Choosing right PyFramework: Pandas/SFrame/Dask
Introduction
I’ve recently been working on evaluation some of the python data processing tools primarily Pandas, SFrame and Dask. Pandas and Dask are pydata tools while SFrame is from Turi as part of graphlab create package.
A little intro to each tool,
Pandas is probably the most popular tool in python for data processing it is in memory tool which means that all the processing happens in the RAM. It is really reach in the methods it provide, it extends its support to a lot of data format – CSV, HDF5, SAS etc.
SFrame, like pandas, is a computation library which provides dataframes to work upon. “It is a scalable, out-of-core dataframe, which allows you to work with datasets that are larger than the amount of RAM on your system.” This essentially means that you can compute on datasets that are larger than memory or keep computing till you consume entire RAM and disk space.
Dask is a flexible parallel computing library which provides dataframe data structure. It is out-of-core and scalable framework. It uses numpy and pandas under the hood for processing and introduces use of multi-core and parallel chunk processing.

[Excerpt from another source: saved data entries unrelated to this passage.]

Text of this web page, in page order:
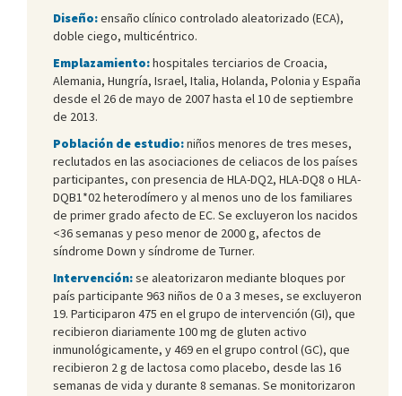
Diseño:ensaño clínico controlado aleatorizado (ECA),
doble ciego, multicéntrico.
Emplazamiento:hospitales terciarios de Croacia,
Alemania, Hungría, Israel, Italia, Holanda, Polonia y España
desde el 26 de mayo de 2007 hasta el 10 de septiembre
de 2013.
Población de estudio:niños menores de tres meses,
reclutados en las asociaciones de celiacos de los países
participantes, con presencia de HLA-DQ2, HLA-DQ8 o HLA-
DQB1*02 heterodímero y al menos uno de los familiares
de primer grado afecto de EC. Se excluyeron los nacidos
<36 semanas y peso menor de 2000 g, afectos de
síndrome Down y síndrome de Turner.
Intervención:se aleatorizaron mediante bloques por
país participante 963 niños de 0 a 3 meses, se excluyeron
19. Participaron 475 en el grupo de intervención (GI), que
recibieron diariamente 100 mg de gluten activo
inmunológicamente, y 469 en el grupo control (GC), que
recibieron 2 g de lactosa como placebo, desde las 16
semanas de vida y durante 8 semanas. Se monitorizaron
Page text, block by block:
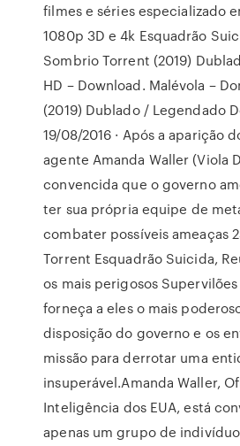
filmes e séries especializado
1080p 3D e 4k Esquadrão
Sombrio Torrent (2019)
HD – Download. Malévola –
(2019) Dublado / Legendado
19/08/2016 · Após a aparição
agente Amanda Waller (Viola
convencida que o governo
ter sua própria equipe de
combater possíveis ameaças
Torrent Esquadrão Suicida,
os mais perigosos
forneça a eles o mais
disposição do governo e os
missão para derrotar uma
insuperável.Amanda Waller,
Inteligência dos EUA, está
apenas um grupo de
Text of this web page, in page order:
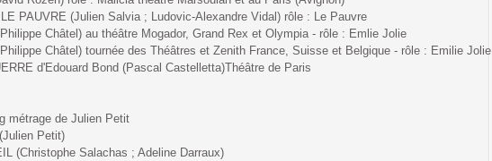
PAUVRE (Julien Salvia ; Ludovic-Alexandre Vidal) rôle : Le Pauvre
Châtel) au théâtre Mogador, Grand Rex et Olympia - rôle : Emlie Jolie
Châtel) tournée des Théâtres et Zenith France, Suisse et Belgique - rôle : Emilie Jolie
d'Edouard Bond (Pascal Castelletta)Théâtre de Paris
métrage de Julien Petit
Petit)
(Christophe Salachas ; Adeline Darraux)

What we expected out of our tests?
1. We wanted to understand which one to use in which situation along with their capabilities towards solving the problem.

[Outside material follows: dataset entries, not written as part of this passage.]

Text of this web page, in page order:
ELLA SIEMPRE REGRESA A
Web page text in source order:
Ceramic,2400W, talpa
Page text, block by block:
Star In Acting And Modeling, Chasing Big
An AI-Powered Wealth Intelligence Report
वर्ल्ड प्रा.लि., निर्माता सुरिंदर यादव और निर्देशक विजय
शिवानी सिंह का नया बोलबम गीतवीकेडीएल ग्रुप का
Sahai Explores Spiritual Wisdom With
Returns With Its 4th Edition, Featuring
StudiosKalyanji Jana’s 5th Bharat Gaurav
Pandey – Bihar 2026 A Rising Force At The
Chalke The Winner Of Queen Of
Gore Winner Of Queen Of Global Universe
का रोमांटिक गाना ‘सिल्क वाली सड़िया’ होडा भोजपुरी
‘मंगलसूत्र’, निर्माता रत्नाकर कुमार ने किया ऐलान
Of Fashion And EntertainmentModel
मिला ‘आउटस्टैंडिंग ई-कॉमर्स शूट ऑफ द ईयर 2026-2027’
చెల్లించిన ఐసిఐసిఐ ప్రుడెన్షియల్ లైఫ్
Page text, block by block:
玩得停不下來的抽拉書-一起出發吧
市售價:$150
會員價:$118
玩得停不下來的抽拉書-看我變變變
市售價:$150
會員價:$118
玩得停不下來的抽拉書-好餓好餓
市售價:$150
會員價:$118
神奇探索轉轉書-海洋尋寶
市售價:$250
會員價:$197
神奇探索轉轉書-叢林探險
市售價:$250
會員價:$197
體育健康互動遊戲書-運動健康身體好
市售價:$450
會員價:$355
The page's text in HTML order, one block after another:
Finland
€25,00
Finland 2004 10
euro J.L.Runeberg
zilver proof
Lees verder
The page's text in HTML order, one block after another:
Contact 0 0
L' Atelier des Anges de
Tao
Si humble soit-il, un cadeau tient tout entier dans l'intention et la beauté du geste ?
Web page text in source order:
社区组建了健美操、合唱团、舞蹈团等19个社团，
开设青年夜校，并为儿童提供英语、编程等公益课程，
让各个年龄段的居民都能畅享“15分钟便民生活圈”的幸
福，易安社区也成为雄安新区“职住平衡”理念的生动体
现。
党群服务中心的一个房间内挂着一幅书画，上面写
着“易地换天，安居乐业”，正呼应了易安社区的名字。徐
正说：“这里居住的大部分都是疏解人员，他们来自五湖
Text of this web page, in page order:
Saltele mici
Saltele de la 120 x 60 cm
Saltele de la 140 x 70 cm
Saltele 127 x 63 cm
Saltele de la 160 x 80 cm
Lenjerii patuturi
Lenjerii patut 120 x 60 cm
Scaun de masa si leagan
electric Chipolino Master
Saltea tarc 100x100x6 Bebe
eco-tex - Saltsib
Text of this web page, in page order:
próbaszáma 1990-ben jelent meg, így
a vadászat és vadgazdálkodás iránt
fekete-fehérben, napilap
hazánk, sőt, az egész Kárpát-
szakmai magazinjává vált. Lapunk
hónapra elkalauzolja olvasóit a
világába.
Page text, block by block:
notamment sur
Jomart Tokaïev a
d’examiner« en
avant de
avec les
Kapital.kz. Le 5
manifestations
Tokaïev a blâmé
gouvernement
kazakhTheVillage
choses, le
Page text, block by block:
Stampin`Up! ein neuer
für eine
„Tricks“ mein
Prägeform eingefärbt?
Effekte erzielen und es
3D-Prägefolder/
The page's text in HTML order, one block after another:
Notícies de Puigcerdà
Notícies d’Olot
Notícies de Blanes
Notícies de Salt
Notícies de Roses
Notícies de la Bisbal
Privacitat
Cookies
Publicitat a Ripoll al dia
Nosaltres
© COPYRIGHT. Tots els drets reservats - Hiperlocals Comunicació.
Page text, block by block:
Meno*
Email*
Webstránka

2. Another thing which we wanted to understand was whether one tool is sufficient enough for entire task or we need to take help from other packages to make it work holistically.
Tests Performed
The aim was simple to benchmark the performance of these tools and frameworks.
- In order to achieve so we ran the same tests through sample data of 3 type : 2k records, 5k records and 50k records.
- Then we ran the same test suite over full data which was more than 2.5M each file
- We worked on 10 files at a time, each round of tests were performed by concatenating data read from 10 files.
Tests performed were :
- Reading different file sizes in different frameworks
- Applying transformations on Data – Validation, Type conversion,
- Creating columns on sample business rules [derived by equations, if else etc.]
- Summarizing/aggregating the data – performing basic stats using group by order by
- Reporting capabilities of the frameworks – graphs , pictures etc
- Daily data tasks like – Subseting, deduplication, Sorting etc.
- Writing to a data format – csv / native to framework
Results
The results that we found cleared what frameworks work best for us. Pandas and SFrame works best at large because they are very well established and are constantly evolving. Dask is a modern framework from Pydata and is getting a lot of attention. It is very good in terms of processing data larger than RAM and in parallel threads. It is good to have this framework in your stack but the usage will be limited for now.
See results captured below:
Pandas
PROs:
1. It is a great tool to use when your data can fit in memory(RAM).
2. It is amazingly fast and is very programmer friendly
3. This framework has got the easiest implementation
4. Very well documented and a lot of resources available on the internet
CONs:
1. If your data gets bigger pandas starts throwing out of memory errors
2. You need to be mindful of not consuming all the memory available so if you got like 16 GB RAM of which 10G is available then I suggest don’t consume more than 9G.
3. You need to take help from other libraries like sklearn, statsmodel for performing high statistical tasks/ machine learning
Sframe
PROs:
1. SFrames can work with data that is larger than memory
2. Very well documented as well as turi maintains a lot of tutorial
3. Easy implementation
4. Fantastic graph creations and visualization
5. It’s a complete package, it has got a lot of machine learning libraries etc.
6. Lazy computations
CONs:
1. It is available free for educational purposes only
2. No parallel processing
Dask
PROs:
1. Dask works very well with data that is larger than memory
2. It can perform the tasks in parallel, you can even tell dask how many cores to use
3. Dask computes lazily, so nothing happens till an action is performed
4. It can be applied for distributed computing. However the distributed framework is now separated from dask.
5. Dask also works well with other distributed computing tools like spark etc.
CONs:
1. Dask lets you use threads, but you’ll need pandas 0.18.0
2. Dask dataframe implements a commonly used subset of Pandas functionality, not all of it
3. Dask dataframes are only updateable(add a new column to dataframe etc) with version 0.10.2
Conclusion
I am going to say that I am with Pandas for datasets that fit in memory while SFrames for anything that spills over the memory. I am keeping dask as an option for the tasks that involves processing of larger chunks of data in parallel.
also i don't think SFrame cons n°2 is right. SFrame is using all the available cores to process the data, so it's doing parallel processing, while pandas does not parallelize processing. Hence on 8 CPU server, SFrame is 8 times faster as pandas for the same apply function.
Puneet Tripathi 1) sframe has been released in Open source (https://github.com/turi-code/SFrame) so can be used for free. However all machine learnings algorithms are not available in the open source release. And since Turi has been bought by Apple in July 2016, algorithms can not be used as Turi offer can not be bought.